A PIT-CNT (principal central sindical do Uruguai e base de
apoio de Vázquez), em resposta às diversas manifestações
contra a reforma tributária que exigiam seu posicionamento
frente a ela, lançou um informe no dia 11 de julho (dez
dias após a instauração da reforma), no Instituto
Costa Duarte (que pertence a ela). Segundo o informe, pesquisas
de mercado realizadas na primeira semana de vigência da
reforma tributária indicavam que nos grandes supermercados
registraram-se baixa no preço dos principais produtos da
cesta básica dos trabalhadores.
O apoio declarado da PIT-CNT à reforma ficou evidente
neste informe. Segundo a matemática dela, o imposto pago
pelos trabalhadores seria compensado pela queda dos preços
da cesta básica. Ora, quem garante que a queda dos preços
será suficiente para compensar o novo imposto? Quem garante
que esta queda será permanente e os preços não
voltarão a subir nos próximos dias? Quem garante
que esta queda de preço se estenderá para todos
os supermercados e para todos os produtos da cesta básica?

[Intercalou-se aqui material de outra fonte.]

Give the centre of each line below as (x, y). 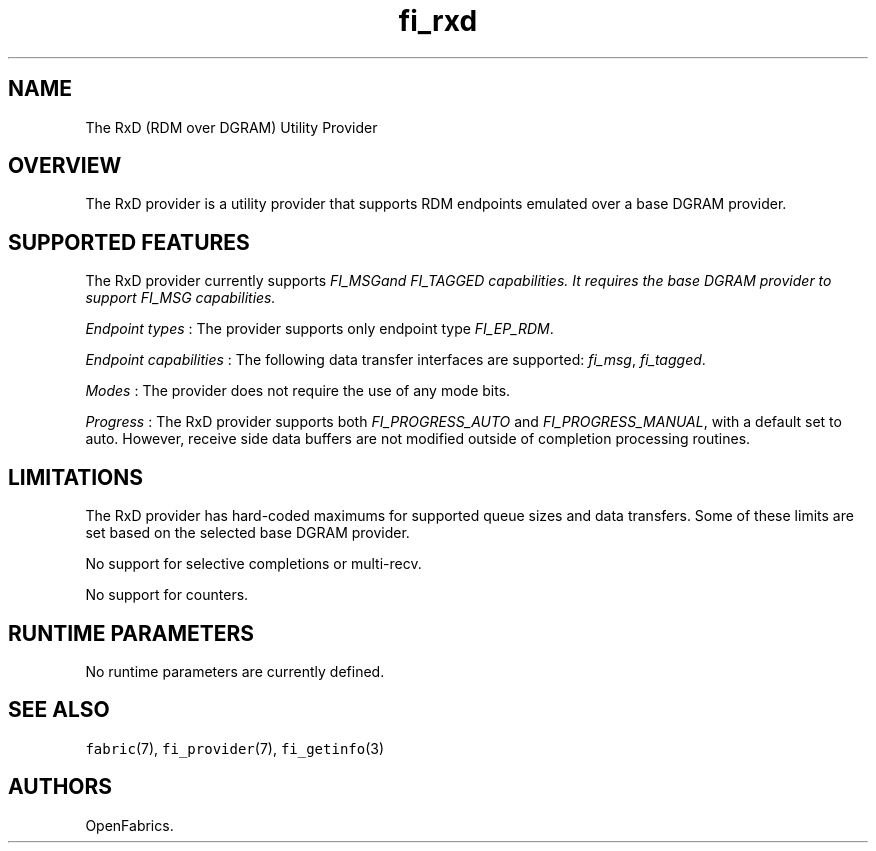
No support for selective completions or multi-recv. (253, 564)
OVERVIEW (65, 166)
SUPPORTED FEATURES (129, 242)
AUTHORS (60, 787)
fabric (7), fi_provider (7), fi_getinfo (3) (235, 748)
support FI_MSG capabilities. (180, 298)
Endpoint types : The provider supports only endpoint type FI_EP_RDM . (319, 329)
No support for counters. (167, 595)
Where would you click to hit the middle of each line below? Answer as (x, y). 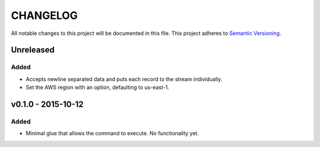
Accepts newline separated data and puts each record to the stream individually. (124, 79)
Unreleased (33, 50)
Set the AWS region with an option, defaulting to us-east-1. (97, 87)
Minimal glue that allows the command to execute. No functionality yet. (112, 133)
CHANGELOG (44, 15)
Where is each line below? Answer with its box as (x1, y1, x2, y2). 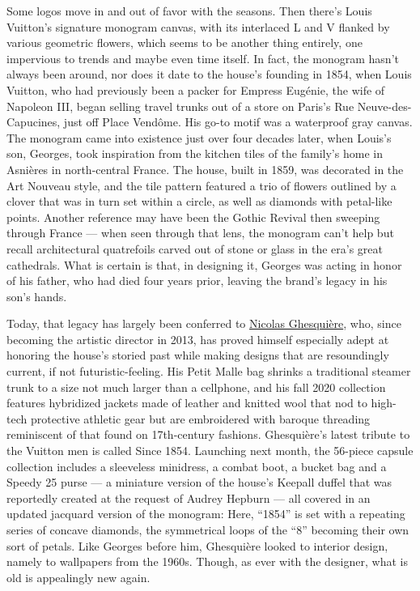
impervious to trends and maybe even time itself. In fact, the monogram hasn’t (6, 49, 399, 66)
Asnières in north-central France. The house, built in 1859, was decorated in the (6, 160, 404, 177)
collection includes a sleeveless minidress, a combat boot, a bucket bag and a (6, 457, 387, 474)
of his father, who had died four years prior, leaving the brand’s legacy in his (6, 272, 388, 289)
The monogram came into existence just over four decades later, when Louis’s (6, 129, 392, 146)
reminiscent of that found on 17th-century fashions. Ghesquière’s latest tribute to (6, 426, 410, 443)
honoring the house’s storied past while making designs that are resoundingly (6, 347, 389, 364)
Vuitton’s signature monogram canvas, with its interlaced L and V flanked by (6, 18, 390, 35)

O imposto, como já afirmou o governo, veio para ficar.
Mas a queda dos preços veio também para ficar? Dificilmente
pode-se acreditar em tal afirmação. O mais provável
é que dentro de certo tempo, após a estabilização
da reforma, os preços das mercadorias voltem a subir.
Mais uma vez a PIT-CNT dá provas de seu caráter
traidor, sendo um instrumento a mais para garantir a exploração
dos trabalhadores uruguaios. Ao invés de justificar e defender
a reforma tributária de Vázquez, a PIT-CNT deveria
organizar os trabalhadores para lutar contra tal nova forma de
exploração.
Uma reforma tributária a favor dos trabalhadores seria
um imposto progressivo, sobre as grandes fortunas e grandes propriedades,
um imposto sobre os lucros financeiros e a grande propriedade
fundiária. Mas, evidentemente, a reforma de Vázquez
não tem nada a ver com isso. Ao contrário, nessa
reforma, como nas diversas reformas realizadas pelos governos
ditos esquerdistas da América Latina, os únicos
beneficiados são os capitalistas.
No Uruguai, como em todos os países capitalistas, além
de ser expropriado pelo patrão e sustentar a acumulação
de capital do empresário, o trabalhador deve financiar
o Estado burguês que o oprime. Por um lado, os capitalistas
o exploram na produção de mais-valia, por outro,
o Estado burguês ainda lhe retira parte do seu já
baixo salário. No meio deles está a PIT-CNT, central
sindical traidora, que ainda tenta iludir os trabalhadores com
falsas pesquisas e argumentos retóricos, confundindo os
já sofridos trabalhadores uruguaios.